Tutuklu sanıklardan Hikmet Ölçer, “ 25 senedir İstanbul'dayım. Askere sadece Iğdır'a gittim. Başka hiçbir şey yapmadım. Ben hayretler içindeyim" dedi. Sosyal medya hesabı üzerinden paylaştığı iddia edilen terör örgütüne ait resim ve videolarının sorulması üzerine sanık Ölçer de “Ben paylaşmadım. Ben telefonumu yemekhaneye bırakıyorum, bekçiye bırakıyorum. 1500 - 2000 kişinin çalıştığı işyerinde. Kimsenin günahına girmek istemiyorum. Bu davada neden yargılandığımı bilmiyorum. Gözaltına alındığımda eşim ameliyat olmuştu, çocuklarım okula gidemeyecek duruma geldi. Tahliyemi istiyorum" dedi.

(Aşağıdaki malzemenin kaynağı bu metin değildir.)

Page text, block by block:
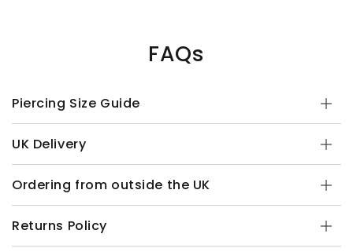
FAQs
Piercing Size Guide
UK Delivery
Ordering from outside the UK
Returns Policy
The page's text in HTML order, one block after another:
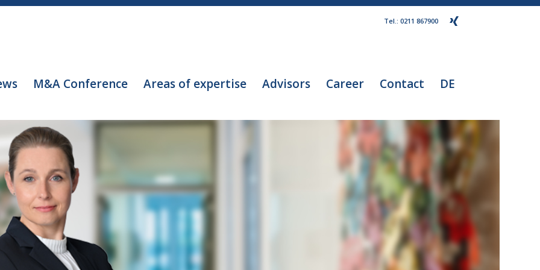
Tel.: 0211 867900
M&A Conference Areas of expertise Advisors Career Contact DE
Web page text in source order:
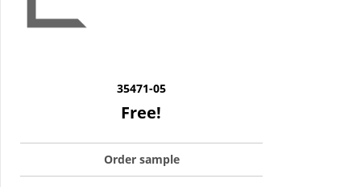
35471-05
Free!
Order sample
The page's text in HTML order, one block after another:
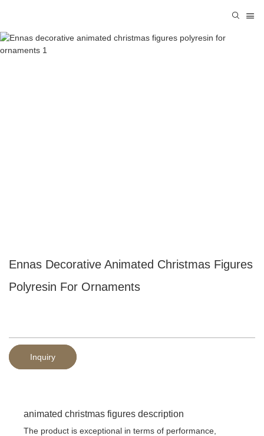
Ennas Decorative Animated Christmas Figures
Polyresin For Ornaments
Inquiry
animated christmas figures description
The product is exceptional in terms of performance,
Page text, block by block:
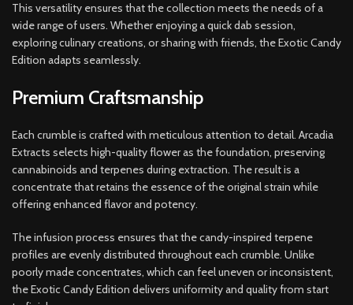
This versatility ensures that the collection meets the needs of a
wide range of users. Whether enjoying a quick dab session,
exploring culinary creations, or sharing with friends, the Exotic Candy
Edition adapts seamlessly.
Premium Craftsmanship
Each crumble is crafted with meticulous attention to detail. Arcadia
Extracts selects high-quality flower as the foundation, preserving
cannabinoids and terpenes during extraction. The result is a
concentrate that retains the essence of the original strain while
offering enhanced flavor and potency.
The infusion process ensures that the candy-inspired terpene
profiles are evenly distributed throughout each crumble. Unlike
poorly made concentrates, which can feel uneven or inconsistent,
the Exotic Candy Edition delivers uniformity and quality from start
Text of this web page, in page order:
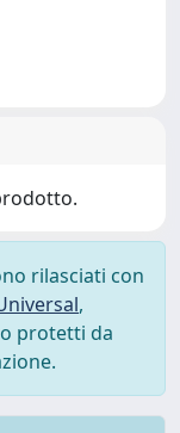
rilasciati con
,
protetti da
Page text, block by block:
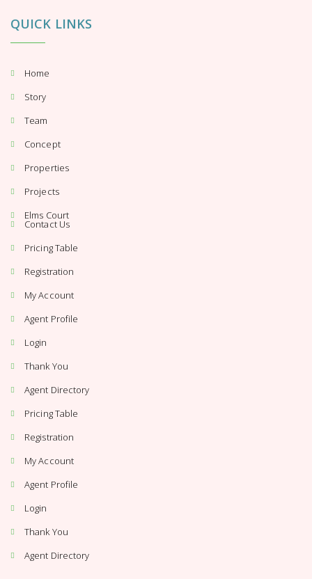
QUICK LINKS
Home
Story
Team
Concept
Properties
Projects
Elms Court
Contact Us
Pricing Table
Registration
My Account
Agent Profile
Login
Thank You
Agent Directory
Pricing Table
Registration
My Account
Agent Profile
Login
Thank You
Agent Directory
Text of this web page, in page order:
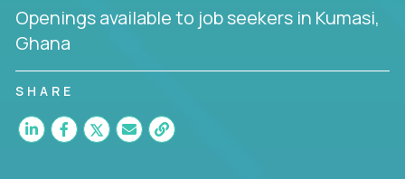
Openings available to job seekers in Kumasi,
Ghana
SHARE
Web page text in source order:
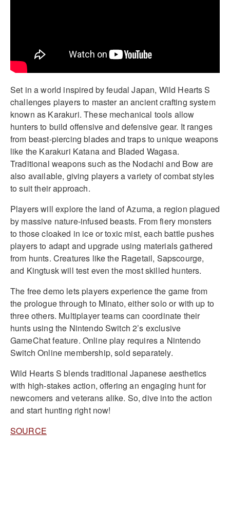
Set in a world inspired by feudal Japan, Wild Hearts S
challenges players to master an ancient crafting system
known as Karakuri. These mechanical tools allow
hunters to build offensive and defensive gear. It ranges
from beast-piercing blades and traps to unique weapons
like the Karakuri Katana and Bladed Wagasa.
Traditional weapons such as the Nodachi and Bow are
also available, giving players a variety of combat styles
to suit their approach.
Players will explore the land of Azuma, a region plagued
by massive nature-infused beasts. From fiery monsters
to those cloaked in ice or toxic mist, each battle pushes
players to adapt and upgrade using materials gathered
from hunts. Creatures like the Ragetail, Sapscourge,
and Kingtusk will test even the most skilled hunters.
The free demo lets players experience the game from
the prologue through to Minato, either solo or with up to
three others. Multiplayer teams can coordinate their
hunts using the Nintendo Switch 2’s exclusive
GameChat feature. Online play requires a Nintendo
Switch Online membership, sold separately.
Wild Hearts S blends traditional Japanese aesthetics
with high-stakes action, offering an engaging hunt for
newcomers and veterans alike. So, dive into the action
and start hunting right now!
SOURCE
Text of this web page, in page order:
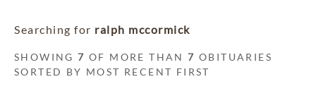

“OLAY GÜNÜ KINA GECESİSİNDEYDİM"
“Üzerime atılı suçlamaları reddediyorum" diyen sanık Zeki Yılmaz da , olay günü alkol aldığını, uykusuz olduğunu ve kafasının yerinde olmadığını öne sürerek, “Suçlamaları kabul etmiyorum. Patlamadan Vatan Emniyet Müdürlüğü çevresinde olduğum iddia ediliyor. Ben tüm kayıtların ve telefon sinyallerinin çıkarılarak, mağdur ailelere sunulmasını istiyorum. Ben dernekte kına gecesindeydim. Saat 23.30'da eve gittim. Eve baskın yapıldı. Ne olduğunu anlamadım. Şok içindeyim. Beşiktaş patlaması olduğunu öğrenince şok oldum. Ben, ailem beni evden arayıp rahatsız etmesin diye telefonu evde bırakmıştım" ifadelerini kullandı.
Soru üzerine sanık Yılmaz, telefonumda PKK müziği olmadığını, normal müzikler olduğunu savundu.

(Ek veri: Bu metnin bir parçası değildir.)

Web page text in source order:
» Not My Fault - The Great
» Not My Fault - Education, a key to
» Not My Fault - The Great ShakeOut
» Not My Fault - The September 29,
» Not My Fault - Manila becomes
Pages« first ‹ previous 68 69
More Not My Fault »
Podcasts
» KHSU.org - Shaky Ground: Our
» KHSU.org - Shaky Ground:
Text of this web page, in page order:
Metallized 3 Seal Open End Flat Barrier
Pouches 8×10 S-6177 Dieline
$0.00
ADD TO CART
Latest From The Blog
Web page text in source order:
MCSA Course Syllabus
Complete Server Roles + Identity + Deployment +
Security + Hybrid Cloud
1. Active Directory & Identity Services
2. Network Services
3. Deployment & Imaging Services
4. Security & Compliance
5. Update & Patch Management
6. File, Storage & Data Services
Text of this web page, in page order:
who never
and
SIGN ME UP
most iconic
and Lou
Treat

MAHKEME BAŞKANI: KANUNU SENDEN İYİ BİLİYORUZ MERAK ETME
Sanıklardan Rıdvan Döner, Kürtçe savunmaya başlayınca mahkeme başkanı tarafından uyarıldı. Mahkeme başkanı, Kürtçe savunma talebinin reddedildiğini hatırlatarak, “Savunmanı Türkçe yap ya da yerine otur" dedi. Sanık savunmasına Kürtçe devam etti ve Kürtçe olarak savunma yapmasının kanuni hak olduğunu belirtti. Mahkeme Başkanı da “Kanunu senden iyi biliyoruz merak etme" diyerek sanık Döner'i yerine oturttu.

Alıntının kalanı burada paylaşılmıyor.